● ABOUT THIS EXERCISE
Search the material below for the word "days" and copy every line in which it occurs.

══ ENTRIES PROVIDED

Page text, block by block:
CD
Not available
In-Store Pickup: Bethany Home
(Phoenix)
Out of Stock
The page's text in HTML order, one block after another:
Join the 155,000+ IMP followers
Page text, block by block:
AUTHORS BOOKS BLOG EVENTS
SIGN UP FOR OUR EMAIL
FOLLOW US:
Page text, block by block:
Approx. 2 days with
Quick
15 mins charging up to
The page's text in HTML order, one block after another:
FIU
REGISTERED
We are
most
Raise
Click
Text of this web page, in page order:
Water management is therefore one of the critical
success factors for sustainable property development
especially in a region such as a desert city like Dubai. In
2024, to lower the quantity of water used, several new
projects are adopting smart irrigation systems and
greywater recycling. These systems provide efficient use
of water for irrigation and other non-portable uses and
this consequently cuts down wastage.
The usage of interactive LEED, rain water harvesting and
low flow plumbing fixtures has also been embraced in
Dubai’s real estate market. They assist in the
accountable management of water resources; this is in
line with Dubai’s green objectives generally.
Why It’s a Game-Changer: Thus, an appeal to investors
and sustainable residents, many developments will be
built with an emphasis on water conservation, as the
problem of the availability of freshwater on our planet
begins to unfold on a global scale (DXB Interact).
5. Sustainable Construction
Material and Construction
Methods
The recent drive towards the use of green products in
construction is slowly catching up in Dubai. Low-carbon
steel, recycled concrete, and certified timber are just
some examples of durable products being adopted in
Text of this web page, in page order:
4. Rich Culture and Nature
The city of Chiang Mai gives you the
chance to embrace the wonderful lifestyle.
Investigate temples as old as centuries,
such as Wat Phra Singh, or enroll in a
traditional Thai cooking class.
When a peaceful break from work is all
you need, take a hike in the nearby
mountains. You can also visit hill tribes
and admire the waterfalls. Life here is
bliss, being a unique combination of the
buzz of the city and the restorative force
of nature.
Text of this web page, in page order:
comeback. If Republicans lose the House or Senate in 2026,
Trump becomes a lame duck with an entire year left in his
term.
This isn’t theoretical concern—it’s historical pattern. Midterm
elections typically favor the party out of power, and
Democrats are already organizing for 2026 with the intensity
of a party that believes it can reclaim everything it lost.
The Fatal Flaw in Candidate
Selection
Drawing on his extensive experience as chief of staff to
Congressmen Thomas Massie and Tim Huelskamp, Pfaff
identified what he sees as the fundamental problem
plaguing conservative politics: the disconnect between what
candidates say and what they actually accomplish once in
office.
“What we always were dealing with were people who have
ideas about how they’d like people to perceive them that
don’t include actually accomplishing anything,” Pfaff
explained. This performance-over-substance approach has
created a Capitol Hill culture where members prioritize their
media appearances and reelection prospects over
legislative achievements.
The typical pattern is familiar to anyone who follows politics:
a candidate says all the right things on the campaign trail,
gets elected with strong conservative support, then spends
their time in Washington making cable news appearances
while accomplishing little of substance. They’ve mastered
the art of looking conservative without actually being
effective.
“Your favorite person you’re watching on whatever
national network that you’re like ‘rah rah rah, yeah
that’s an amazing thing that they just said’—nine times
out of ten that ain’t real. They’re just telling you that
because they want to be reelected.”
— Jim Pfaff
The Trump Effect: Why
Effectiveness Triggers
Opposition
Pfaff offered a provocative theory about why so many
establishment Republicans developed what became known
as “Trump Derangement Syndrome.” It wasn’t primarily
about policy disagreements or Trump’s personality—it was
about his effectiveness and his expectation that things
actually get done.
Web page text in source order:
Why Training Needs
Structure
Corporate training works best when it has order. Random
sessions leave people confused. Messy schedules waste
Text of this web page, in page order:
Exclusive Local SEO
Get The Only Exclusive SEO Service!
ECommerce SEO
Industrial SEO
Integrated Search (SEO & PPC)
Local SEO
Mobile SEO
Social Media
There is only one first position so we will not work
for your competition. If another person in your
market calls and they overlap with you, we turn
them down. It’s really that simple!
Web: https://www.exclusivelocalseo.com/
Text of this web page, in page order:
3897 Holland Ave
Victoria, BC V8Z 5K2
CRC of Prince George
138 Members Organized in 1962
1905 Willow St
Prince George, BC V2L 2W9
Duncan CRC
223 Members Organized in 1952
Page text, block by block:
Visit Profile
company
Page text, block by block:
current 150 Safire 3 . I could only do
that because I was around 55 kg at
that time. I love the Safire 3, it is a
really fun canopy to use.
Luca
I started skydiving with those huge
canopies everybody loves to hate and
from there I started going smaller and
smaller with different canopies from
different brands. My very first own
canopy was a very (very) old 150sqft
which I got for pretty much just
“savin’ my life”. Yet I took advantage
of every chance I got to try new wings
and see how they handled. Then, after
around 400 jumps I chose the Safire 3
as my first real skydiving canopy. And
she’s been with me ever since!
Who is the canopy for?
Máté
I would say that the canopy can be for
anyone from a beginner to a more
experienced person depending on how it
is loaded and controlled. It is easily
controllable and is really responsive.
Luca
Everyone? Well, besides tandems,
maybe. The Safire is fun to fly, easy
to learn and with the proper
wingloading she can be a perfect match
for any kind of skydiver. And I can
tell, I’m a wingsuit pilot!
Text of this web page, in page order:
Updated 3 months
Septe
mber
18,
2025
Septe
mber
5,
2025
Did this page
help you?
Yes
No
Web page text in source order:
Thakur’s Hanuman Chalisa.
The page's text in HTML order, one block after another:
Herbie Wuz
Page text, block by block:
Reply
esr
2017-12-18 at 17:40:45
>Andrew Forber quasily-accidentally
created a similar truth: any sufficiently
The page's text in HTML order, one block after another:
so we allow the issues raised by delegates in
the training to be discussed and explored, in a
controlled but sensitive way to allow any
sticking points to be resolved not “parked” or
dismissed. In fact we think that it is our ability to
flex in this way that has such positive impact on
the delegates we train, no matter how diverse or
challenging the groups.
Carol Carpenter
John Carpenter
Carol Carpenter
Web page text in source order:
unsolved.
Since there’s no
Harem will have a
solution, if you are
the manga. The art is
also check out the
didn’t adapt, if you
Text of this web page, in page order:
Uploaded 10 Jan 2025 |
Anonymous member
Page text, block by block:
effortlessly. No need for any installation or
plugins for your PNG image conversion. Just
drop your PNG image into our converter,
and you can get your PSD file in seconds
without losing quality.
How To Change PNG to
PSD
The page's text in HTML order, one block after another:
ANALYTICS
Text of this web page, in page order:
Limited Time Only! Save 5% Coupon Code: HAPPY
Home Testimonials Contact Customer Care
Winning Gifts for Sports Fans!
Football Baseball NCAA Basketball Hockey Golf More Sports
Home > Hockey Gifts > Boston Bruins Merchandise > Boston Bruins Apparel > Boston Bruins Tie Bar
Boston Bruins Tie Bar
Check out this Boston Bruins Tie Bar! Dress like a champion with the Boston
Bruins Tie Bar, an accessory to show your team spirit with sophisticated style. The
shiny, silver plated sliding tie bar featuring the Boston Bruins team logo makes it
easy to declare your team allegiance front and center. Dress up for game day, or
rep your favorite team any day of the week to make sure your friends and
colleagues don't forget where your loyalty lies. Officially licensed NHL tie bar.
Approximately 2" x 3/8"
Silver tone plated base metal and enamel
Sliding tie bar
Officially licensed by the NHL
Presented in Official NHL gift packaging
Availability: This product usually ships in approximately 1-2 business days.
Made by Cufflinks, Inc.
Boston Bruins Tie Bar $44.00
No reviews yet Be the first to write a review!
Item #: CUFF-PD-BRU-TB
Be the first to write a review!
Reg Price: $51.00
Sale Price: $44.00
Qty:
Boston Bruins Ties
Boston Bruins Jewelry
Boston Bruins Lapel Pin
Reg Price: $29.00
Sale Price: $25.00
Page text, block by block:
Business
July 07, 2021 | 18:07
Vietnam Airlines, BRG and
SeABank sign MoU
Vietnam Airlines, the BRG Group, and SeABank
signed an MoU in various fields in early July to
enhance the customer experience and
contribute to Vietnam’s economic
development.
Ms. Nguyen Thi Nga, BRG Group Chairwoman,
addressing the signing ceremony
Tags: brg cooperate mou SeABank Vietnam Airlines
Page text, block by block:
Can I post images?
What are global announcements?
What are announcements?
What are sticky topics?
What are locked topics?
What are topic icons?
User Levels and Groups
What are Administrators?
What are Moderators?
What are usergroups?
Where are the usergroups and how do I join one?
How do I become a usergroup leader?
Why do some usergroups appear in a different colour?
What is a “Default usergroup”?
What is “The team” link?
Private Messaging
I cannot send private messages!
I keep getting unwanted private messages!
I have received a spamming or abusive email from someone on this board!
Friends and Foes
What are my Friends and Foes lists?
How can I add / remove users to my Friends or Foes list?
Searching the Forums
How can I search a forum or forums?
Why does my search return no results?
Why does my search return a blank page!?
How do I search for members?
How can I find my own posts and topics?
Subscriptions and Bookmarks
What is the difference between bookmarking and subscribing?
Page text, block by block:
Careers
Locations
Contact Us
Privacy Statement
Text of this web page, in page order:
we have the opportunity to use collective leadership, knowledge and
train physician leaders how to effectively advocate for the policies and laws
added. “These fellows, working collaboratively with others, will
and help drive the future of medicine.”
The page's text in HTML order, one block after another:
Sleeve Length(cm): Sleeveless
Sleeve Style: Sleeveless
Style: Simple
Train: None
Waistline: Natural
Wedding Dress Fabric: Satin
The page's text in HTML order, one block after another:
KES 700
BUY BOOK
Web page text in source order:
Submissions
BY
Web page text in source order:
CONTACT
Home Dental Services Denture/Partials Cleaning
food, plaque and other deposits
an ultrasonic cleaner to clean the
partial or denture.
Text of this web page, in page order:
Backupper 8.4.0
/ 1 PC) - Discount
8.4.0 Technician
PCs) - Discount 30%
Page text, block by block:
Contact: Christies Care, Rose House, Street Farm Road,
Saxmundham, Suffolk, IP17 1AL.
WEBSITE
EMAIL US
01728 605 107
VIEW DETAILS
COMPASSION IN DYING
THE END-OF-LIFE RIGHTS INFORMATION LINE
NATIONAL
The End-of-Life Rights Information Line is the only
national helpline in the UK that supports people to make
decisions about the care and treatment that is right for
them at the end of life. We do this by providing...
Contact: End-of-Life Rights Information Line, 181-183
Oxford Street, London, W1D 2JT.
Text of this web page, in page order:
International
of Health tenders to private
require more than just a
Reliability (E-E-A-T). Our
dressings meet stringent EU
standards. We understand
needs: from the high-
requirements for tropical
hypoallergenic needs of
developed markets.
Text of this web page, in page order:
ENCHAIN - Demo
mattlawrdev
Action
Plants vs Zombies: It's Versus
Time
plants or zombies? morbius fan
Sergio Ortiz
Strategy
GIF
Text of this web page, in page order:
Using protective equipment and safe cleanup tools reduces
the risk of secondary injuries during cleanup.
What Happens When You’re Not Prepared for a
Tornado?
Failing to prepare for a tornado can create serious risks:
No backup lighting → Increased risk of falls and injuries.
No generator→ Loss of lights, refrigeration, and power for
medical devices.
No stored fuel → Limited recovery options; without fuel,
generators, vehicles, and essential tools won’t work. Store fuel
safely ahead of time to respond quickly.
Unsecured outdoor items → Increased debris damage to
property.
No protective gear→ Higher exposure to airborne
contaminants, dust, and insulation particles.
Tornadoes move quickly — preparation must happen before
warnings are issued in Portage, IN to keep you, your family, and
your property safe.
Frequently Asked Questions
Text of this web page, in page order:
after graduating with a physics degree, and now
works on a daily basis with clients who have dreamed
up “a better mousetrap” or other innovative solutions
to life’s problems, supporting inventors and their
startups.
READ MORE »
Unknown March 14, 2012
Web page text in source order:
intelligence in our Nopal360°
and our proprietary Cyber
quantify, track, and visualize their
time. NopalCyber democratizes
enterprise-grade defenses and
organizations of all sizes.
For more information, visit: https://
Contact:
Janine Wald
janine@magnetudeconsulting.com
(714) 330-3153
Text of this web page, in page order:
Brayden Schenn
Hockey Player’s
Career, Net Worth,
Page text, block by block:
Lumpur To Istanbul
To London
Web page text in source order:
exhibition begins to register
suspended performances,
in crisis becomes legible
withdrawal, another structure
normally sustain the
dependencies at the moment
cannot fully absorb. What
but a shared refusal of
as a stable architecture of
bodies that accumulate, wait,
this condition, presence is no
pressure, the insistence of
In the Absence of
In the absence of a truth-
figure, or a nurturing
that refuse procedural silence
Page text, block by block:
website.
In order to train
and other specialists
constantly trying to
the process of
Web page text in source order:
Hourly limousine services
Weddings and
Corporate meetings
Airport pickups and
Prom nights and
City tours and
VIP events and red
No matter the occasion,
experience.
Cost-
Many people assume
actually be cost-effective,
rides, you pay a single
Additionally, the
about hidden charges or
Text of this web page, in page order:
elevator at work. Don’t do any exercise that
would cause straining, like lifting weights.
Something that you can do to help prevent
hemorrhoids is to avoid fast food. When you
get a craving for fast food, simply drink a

════

● WRITTEN RESPONSE
Approx. 2 days with
Availability: This product usually ships in approximately 1-2 business days.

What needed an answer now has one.